= Projekttheater Vorarlberg =

Austrian theatrical group

Projekttheater Vorarlberg is a theatrical group in Austria, established in 1988 by Sieglinde Müller and Dietmar Nigsch. It puts on two productions a year and has performed all over the Austria, South Tyrol and Bavaria since 1995. The group is directed by Susanne Lietzow. In 2006 the group received the Nestroy Theatre Prize for their production of Hans Carl Artmann's How much, Schatzi?.

==History==
Projekttheater Vorarlberg was established in 1988 by Sieglinde Müller and Dietmar Nigsch.

In 1998, Projekttheater Vorarlberg received the Theatrical prize of the Internationale Bodenseekonferenz for their production of Werner Schwab's Die Präsidentinnen (The Madame Presidents). From February 2005 the group put on a production of Thomas Brasch's war play Frauen. Krieg. Lustspiel, featuring Maria Hofstätter and Martina Spitzer at the Wiener Konzerthaus. In 2006 the group were given the Nestroy Theatre Prize for their production of Hans Carl Artmann's How much, Schatzi?.

In March 2009, Projekttheater Vorarlberg put on an adapted production of the Friedrich Dürrenmatt comedy Once a Greek, featuring Maria Hofstätter, Sandra Bra and Peter Badstübner.
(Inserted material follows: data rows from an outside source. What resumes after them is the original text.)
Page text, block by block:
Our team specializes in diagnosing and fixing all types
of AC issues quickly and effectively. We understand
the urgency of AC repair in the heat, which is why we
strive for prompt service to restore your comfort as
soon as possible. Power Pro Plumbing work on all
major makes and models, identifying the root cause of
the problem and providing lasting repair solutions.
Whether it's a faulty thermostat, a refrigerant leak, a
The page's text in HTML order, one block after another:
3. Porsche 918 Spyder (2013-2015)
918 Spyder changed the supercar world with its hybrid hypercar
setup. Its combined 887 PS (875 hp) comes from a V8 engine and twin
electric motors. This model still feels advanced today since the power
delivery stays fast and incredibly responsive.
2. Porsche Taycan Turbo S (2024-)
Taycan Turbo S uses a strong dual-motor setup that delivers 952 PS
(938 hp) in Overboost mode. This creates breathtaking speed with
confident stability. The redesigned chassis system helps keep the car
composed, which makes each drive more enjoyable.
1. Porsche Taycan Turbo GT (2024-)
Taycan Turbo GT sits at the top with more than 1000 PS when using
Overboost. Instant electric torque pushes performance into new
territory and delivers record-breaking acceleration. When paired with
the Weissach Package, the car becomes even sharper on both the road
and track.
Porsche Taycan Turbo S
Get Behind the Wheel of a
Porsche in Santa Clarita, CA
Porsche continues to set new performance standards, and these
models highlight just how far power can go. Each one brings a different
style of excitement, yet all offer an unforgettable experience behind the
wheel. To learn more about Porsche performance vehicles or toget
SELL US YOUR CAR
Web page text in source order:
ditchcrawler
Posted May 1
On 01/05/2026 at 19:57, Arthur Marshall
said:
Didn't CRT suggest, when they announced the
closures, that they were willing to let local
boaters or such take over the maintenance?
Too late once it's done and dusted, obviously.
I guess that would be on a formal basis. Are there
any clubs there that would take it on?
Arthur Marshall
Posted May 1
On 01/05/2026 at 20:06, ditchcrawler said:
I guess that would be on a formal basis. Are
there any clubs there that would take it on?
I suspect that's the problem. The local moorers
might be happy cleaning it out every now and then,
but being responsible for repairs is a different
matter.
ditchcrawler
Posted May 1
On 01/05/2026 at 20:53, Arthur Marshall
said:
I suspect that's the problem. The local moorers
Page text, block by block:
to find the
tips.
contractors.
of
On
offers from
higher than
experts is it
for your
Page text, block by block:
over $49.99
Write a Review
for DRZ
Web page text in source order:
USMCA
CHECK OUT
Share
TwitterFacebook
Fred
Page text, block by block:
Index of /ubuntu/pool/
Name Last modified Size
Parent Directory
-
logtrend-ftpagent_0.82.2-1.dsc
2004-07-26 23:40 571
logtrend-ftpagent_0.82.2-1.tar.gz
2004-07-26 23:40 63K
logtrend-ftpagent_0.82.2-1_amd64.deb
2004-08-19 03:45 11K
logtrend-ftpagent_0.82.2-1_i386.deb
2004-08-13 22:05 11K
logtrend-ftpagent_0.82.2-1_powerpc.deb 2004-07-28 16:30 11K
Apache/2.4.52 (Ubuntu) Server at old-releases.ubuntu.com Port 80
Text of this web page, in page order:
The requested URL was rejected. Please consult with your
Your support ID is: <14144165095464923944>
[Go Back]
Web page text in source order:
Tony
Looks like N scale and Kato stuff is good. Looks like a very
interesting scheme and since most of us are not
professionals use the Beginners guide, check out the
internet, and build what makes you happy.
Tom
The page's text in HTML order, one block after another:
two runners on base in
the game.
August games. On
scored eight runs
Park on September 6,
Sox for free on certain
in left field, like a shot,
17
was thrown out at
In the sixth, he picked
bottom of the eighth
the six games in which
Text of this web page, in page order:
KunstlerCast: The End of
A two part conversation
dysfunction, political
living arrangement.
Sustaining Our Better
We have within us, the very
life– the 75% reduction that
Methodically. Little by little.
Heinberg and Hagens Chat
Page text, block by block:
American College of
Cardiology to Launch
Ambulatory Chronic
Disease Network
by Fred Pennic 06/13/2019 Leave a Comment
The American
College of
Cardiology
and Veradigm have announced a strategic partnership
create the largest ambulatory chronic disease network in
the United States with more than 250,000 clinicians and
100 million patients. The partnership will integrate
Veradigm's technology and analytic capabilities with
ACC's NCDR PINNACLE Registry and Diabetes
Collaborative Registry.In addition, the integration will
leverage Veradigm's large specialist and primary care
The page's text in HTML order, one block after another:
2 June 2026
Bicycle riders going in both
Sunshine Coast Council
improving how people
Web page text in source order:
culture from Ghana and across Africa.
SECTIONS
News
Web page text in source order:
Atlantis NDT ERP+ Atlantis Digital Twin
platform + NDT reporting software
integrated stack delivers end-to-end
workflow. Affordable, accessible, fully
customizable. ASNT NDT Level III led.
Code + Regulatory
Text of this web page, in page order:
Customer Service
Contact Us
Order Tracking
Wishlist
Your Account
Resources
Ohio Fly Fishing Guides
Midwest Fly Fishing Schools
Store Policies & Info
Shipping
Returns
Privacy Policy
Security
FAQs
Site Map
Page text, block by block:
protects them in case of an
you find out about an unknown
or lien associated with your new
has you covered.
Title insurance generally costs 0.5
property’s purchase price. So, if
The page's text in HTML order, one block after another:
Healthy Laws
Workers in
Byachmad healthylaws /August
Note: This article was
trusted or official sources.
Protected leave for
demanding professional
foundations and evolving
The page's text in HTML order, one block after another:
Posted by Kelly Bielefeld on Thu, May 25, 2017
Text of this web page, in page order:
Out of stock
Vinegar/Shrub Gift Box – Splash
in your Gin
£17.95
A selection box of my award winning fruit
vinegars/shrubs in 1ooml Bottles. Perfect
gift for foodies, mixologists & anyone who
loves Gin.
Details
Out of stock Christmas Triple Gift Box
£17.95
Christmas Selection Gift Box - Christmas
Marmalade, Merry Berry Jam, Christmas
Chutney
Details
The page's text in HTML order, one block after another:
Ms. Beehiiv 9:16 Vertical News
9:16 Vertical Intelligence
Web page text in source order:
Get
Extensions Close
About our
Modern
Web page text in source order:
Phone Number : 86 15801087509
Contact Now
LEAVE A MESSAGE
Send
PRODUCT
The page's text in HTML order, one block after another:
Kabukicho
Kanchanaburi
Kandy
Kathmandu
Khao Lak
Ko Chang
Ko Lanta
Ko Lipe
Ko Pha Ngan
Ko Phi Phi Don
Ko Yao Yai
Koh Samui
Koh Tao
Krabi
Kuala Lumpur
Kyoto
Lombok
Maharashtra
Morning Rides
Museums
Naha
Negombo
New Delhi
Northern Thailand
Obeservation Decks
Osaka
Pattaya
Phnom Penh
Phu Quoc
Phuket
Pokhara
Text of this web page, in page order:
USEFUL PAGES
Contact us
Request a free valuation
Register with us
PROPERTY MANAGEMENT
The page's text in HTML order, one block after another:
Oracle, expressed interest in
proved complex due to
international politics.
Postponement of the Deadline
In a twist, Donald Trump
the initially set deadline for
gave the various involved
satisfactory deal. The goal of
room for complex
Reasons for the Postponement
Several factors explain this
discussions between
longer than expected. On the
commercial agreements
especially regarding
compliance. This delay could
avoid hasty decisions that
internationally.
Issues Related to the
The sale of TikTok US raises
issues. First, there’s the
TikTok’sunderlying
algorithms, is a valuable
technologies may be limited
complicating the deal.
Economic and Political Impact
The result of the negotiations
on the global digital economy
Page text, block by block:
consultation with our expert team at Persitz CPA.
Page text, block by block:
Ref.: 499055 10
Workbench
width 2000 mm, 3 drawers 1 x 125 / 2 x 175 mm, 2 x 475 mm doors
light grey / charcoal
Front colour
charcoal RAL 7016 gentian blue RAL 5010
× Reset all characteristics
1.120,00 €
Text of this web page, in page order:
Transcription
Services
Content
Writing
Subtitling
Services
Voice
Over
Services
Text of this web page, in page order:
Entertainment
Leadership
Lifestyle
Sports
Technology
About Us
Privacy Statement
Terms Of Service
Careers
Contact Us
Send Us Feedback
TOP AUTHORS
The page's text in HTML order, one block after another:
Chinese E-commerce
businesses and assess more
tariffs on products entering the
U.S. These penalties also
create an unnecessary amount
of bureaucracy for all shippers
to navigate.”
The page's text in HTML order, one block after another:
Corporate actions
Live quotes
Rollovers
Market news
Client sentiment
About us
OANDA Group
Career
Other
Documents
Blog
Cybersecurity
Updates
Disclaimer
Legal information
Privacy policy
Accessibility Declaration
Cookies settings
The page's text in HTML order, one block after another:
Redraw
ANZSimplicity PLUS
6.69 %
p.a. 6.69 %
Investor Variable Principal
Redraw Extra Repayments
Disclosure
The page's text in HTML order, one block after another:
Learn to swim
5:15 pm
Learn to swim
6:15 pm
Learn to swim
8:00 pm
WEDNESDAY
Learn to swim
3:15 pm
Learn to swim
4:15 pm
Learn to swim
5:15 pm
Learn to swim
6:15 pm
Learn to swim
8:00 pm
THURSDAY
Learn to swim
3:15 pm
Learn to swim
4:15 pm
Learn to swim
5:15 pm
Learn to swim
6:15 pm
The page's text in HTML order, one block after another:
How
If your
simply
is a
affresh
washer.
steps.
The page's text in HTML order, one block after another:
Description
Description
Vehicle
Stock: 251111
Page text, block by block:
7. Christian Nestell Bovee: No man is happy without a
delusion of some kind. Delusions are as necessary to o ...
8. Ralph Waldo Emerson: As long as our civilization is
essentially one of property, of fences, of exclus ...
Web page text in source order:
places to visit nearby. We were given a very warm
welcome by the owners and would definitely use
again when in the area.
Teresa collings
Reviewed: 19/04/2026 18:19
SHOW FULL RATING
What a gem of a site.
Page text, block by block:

Armin Arnold referred to it as "funny and heartily grotesque".
From September 2011 the theatrical group put on a production of Tennessee Williams's Vieux Carré at Schauspielhaus Vienna.

From December 2013 to spring 2014 the group under director Susanne Lietzow put on a production of Philipp Weiss's Ein schöner Hase ist meistens der Einzellne, a play about two schizophrenic artists, based on the real-life story of poet Ernst Herbeck (1920 - 1991) and artist August Walla (1936 - 2001), long-term patients of the Gugging Mental Hospital near Vienna who became artists. Initially staged at the Alte Hallenbad Feldkirch, Vol.at noted the suitability and atmosphere of the theatre for the play, and stated that director Susanne Lietzow "knows how to create characters that make their world easier to understand". The play featured numerous disturbing conversations between the artists and elements of horror in its coverage of childhood trauma and electroshock therapies.